So machen Sie perfekte Fotos von der Küste

So machen Sie perfekte Fotos von der Küste

Für die Bewohner des Binnenlands ist jede Reise dorthin eine aufregende Erfahrung, die es wert ist, wahrgenommen zu werden. Jedes Foto von der Küste wird Ihnen sicherlich als Erinnerung dienen, aber was, wenn Sie Ihre Fähigkeiten verbessern und bessere Aufnahmen machen wollen? Dann finden Sie hier eine Reihe von inspirierenden Beispielen und Tipps, die Sie in Ihrem nächsten Urlaub ausprobieren können.

Das Meer. Seit jeher sind die Menschen von ihm fasziniert. Das ist auch bei Fotografen nicht anders. Das Meer bietet viele Gelegenheiten für interessante Fotos – azurblaue Lagunen, Sonnenuntergänge, fantastische Wellen. Aber um ehrlich zu sein, ist das Meer selbst nicht allzu fotogen. Viel mehr Spaß haben Sie an der Meer-Land-Front direkt an der Brandungslinie.

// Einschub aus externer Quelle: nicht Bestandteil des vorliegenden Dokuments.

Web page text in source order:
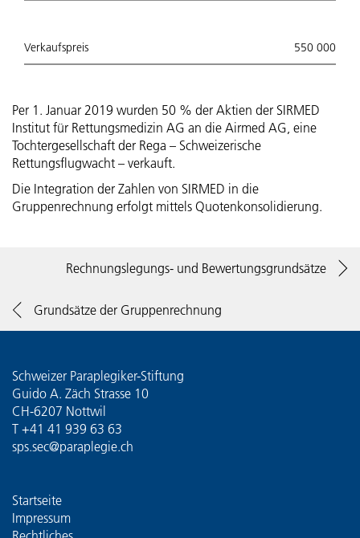
Verkaufspreis 550 000
Per 1. Januar 2019 wurden 50 % der Aktien der SIRMED
Institut für Rettungsmedizin AG an die Airmed AG, eine
Tochtergesellschaft der Rega – Schweizerische
Rettungsflugwacht – verkauft.
Die Integration der Zahlen von SIRMED in die
Gruppenrechnung erfolgt mittels Quotenkonsolidierung.
Grundsätze der Gruppenrechnung
Rechnungslegungs- und Bewertungsgrundsätze
Schweizer Paraplegiker-Stiftung
Guido A. Zäch Strasse 10
CH-6207 Nottwil
T +41 41 939 63 63
sps.sec@paraplegie.ch
Startseite
Impressum

Horizont in der Mitte? Verschieben Sie ihn lieber

Wenn Sie bei der Positionierung des Horizonts die Wahl haben, ist es besser, die Kamera leicht nach oben oder unten zu drehen, so dass sich der Horizont nicht in der Mitte des Bildes befindet, sondern etwas höher oder niedriger, d. h. etwa ein Drittel der Höhe des Fotos. Wenn der Horizont in der Mitte des Bildes platziert wird, entstehen in der Regel langweilige Fotos, bei denen der Betrachter nicht weiß, auf welchen Teil des Bildes er sich konzentrieren soll:

So machen Sie perfekte Fotos von der Küste
Horizont in der Mitte – langweiliges Foto. Canon 5D Mark II, Canon EF 16-35/2.8 II, 1/80 s, f/6.3, ISO 100, Brennweite 18 mm

Durch eine leichte Anpassung der Kameraposition erhalten wir ein viel dynamischeres Bild. Wir können wählen, ob wir mehr Platz dem Himmel oder den Wellen überlassen wollen. Es liegt ganz an uns, was uns zu diesem Zeitpunkt als wichtiger erscheint.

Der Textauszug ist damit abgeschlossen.